The Future of the Ergonomic Workplace

Our workplaces are rapidly changing. But according to a recent report, ergonomic design is simply not keeping up. The report published by the US office furniture giant Haworth claims most company's offices still resemble the cubicle farms from 20 years ago.

But it's not just our workplaces that are changing. The very nature of work is too. Modern technology has enabled us to work from anywhere, and a growing portion of that work is social and collaborative. And that's a problem, says the report. Traditional ergonomics does not speak to group spaces or even work groups. This has led to collaborative spaces developing without ergonomic guidance and employers are failing to provide high performance, safe workplaces for their workforce.


Collaborative work

has now reached the same levels as individual desk work, which means employees are moving between a wide variety of spaces, both formal and informal, much more frequently than ever before.
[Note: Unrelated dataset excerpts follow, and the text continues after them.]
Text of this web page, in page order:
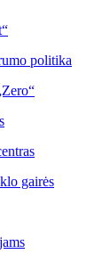
politika
gairės
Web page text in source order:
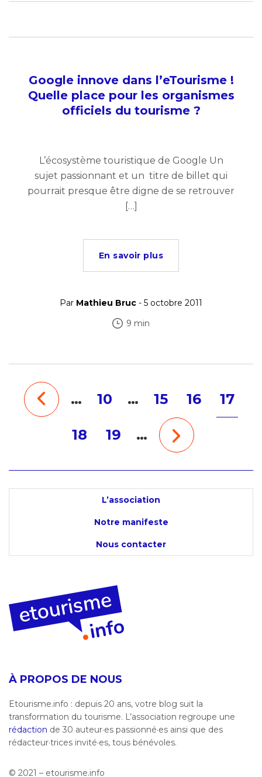
Google innove dans l’eTourisme !
Quelle place pour les organismes
officiels du tourisme ?
L’écosystème touristique de Google Un
sujet passionnant et un titre de billet qui
pourrait presque être digne de se retrouver
[…]
En savoir plus
Par Mathieu Bruc - 5 octobre 2011
9 min
… 10 … 15 16 17
18 19 …
L’association
Notre manifeste
Nous contacter
À PROPOS DE NOUS
Etourisme.info : depuis 20 ans, votre blog suit la
transformation du tourisme. L’association regroupe une
rédaction de 30 auteur·es passionné·es ainsi que des
rédacteur·trices invité·es, tous bénévoles.
© 2021 – etourisme.info

Especially younger workers expect a variety of interactions in their workspaces, rather than what they consider to be the old-fashioned 'heads-down desk work' from days gone by.
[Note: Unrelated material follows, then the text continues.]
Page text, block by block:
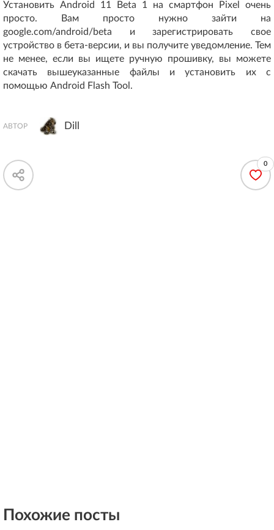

Ergonomics is a design discipline which focusses on the creation of environments, processes and products that provide physical support to the people that use them during their work. Traditionally, ergonomics concentrates on solo workstations an assumes the employee will more or less stay in one place throughout the entire work period. Ergonomics concerns itself with seating posture and includes factors like the height of an employee's desk, the position of the hands and wrists on the keyboard, and the distance between the eyes and the computer screen.


It has long been accepted

that correct posture can improve employee health and productivity, while poor posture is associated with eye strain, back pain and many other problems. But in our modern workplaces standing desks, hot-desking, the casual couch and calm spaces for short but intense bursts of focused work, plus collaborative, more noisy spaces are becoming more and more common.


Today's ergonomics, says the report, is stuck with the image of people sitting at their desks with knees and waists at 90-degrees, and their wrists in a neutral position. Little has changed, and ergonomics certainly doesn't talk about people actually moving through buildings. The result is that with regard to design education and regulation, the ergonomic discipline is falling behind, and should be replaced with something called Active Ergonomics. This new approach applies a wider range of ergonomic principles across the entire office space, instead of concentrating on individual work spaces.


Ergonomic design has always

played an important role in employee wellbeing and performance. Active Ergonomics focusses on three main areas: anthropometrics, ambients, and movement. The first area looks at how our bodies react to our immediate environments. Ambients relate to the condition of our environment and take into consideration factors such as light, air quality, temperature and noise levels. The final area, movement, covers everything involved in how an employee moves from one space to another, and how they adjust their posture to suit any given task.


For example, seated work in a collaborative setting can often involve sudden postural changes, like twisting in your seat to hand someone a document. Active Ergonomics will address such issues and strive to ensure that casual furniture and accessories support these movements. The report claims the new discipline can also be applied in the workspace and office design process by examining the legibility of a space.


Legibility is how easy it is to understand and navigate a workspace. A factor which is key when employees move through different office environments and is in strong contrast to the archaic cubicle farms with monotonous floor plans in regular layouts.


Poor legibility of a floor plan

has been linked to poor employee health, says the report, and is a fundamental component In Active Ergonomics as it puts employee's needs first, and creates a positive work experience where it is easy to locate the right workspace.


Above all else, an office layout should create a predictable flow that makes it easy for employees to find their way around and actually find the right working space for the task they need to perform. The approach will result in an office that can offer different types of furniture, textures, signage and other architectural features that can double as landmarks for workers to make a mental map of their spaces. These elements can also be used to indicate quiet environments for increased focus work, private areas for formal meetings, and collaborative spaces with a more boisterous yet relaxed atmosphere.


Industrial designer, Carlo Shayeb of ITO,

the German design studio, is convinced that good ergonomic design can work hand in hand with Active Ergonomics to make people happier and healthier in their working environments. ITO are ergonomic office chair specialists and have been collaborating with Haworth for quite over a decade.


Both parties still insist, however, that there is still a place for the classic office format. But workers should be given multiple seating options, and a choice of in-house work environments to choose from. Physical comfort is, after all,  a fundamental part of an employee's well-being at work, and should come before any other performance-enhancing characteristics are introduced into his or her space. The report also cited research into general happiness at work and drew the conclusion that if the definition of happiness is feeling comfortable and relaxed in your working space, then Active Ergonomics could definitely help create happier employees.


But like other initiatives

that have tried in the past to create a better, safer and more enjoyable environment for workers, it remains to be seen if the companies and businesses who have to pay for the improvements and modifications are as committed to the task as the report suggests they should be.


Haworth is one of the largest office space designers and furniture manufacturers in the world. Based in Allegan, Michigan, the company's sales topped $1.8 billion dollars in 2014. Haworth employs 7000 workers and is the world's third largest manufacturer of office furniture.